Understanding the answer to the question — what makes good fantasy — is the key to unlocking the potential of the fantasy genre. If you’re a GM, a writer, a designer, or a consumer of fantasy products then it’s a question worth figuring out.
What Makes Good Fantasy?
Or, better yet, what fantasy works inspire you? I’m sure your answer’s going to be way different from mine. There’s a glut of fantasy content out there — movies, books, games, RPGs — and not all of it resonates with everyone. Even the cream of the crop isn’t going to fire everyone up. The World of Warcraft is plenty of fun, but it isn’t inspiring me or fueling my storytelling. On the other hand, whenever I dive deeper into the world of Warhammer, including the newer Age of Sigmar, I come up wanting to create more fantasy. The Lord of the Rings and The Children of Húrin did the same for me, as did A Song of Ice and Fire. Not every book by Tolkien or Martin stirs my soul though. I still think The Silmarillion is possibly the most boring history book ever written.
What Awakens Your Soul?
All the works I’ve listed are masterworks, crafted by some of the world’s most skilled storytellers. They figured out how to capture our attention and take us on a journey.
For me, the gritty darkness of the Warhammer world and the Mortal Realms is real and alive. Tolkien’s world exists just as vividly in the text as in the recent movies, and Martin’s characters live and breathe from the pages. This believability draws us in, and once we’re hooked, the real magic can happen. Literally.
I’ve read bucket loads of R. A. Salvatore’s Drizzt novels, but they never turned me on. I think it’s largely because of a superficiality in the books that remind you that you’re reading a fantasy novel. The books are hugely popular, sure, but not groundbreakingly good.
Crafting something believable and then adding the magic gives us a relatable anchor that draws the audience in. When the paladin gets lost in a bustling city market we can sympathize, then enjoy the wonder when she meets a vendor selling a magical phoenix.
The Trouble with RPGs
RPG monster manuals, bestiaries, race guides, magic item lists, and spell books are full of fantastic goodies by design. It’s tempting to dish up great big helpings from these resources, but we’ve got to keep the human element front and center if our players are going to buy what we’re selling.

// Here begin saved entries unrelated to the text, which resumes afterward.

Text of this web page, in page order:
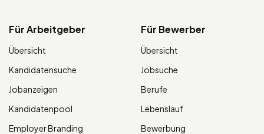
Für Arbeitgeber
Übersicht
Kandidatensuche
Jobanzeigen
Kandidatenpool
Employer Branding
Für Bewerber
Übersicht
Jobsuche
Berufe
Lebenslauf
Bewerbung

Even a goblin campaign needs relatable elements: check out We Be Goblins and We Be Goblins Too from Paizo and you’ll see some interesting tricks used to pull human players into feeling for the monsters they play. Partly this is done by keeping humans out of the goblin’s path, because we don’t want a part in the death of innocents.
Lure and Switch
The realism makes the fantasy work. We spend quite a bit of time with Bilbo and Frodo at the start of The Lord of the Rings and The Hobbit movies because they’re so relatable. Dragons, magic, elves, and demons all work against that backdrop of humanity, and it’s the GM/writer/designer/storyteller’s job to weave this humanity into everything we’re selling. That’s the key to good fantasy.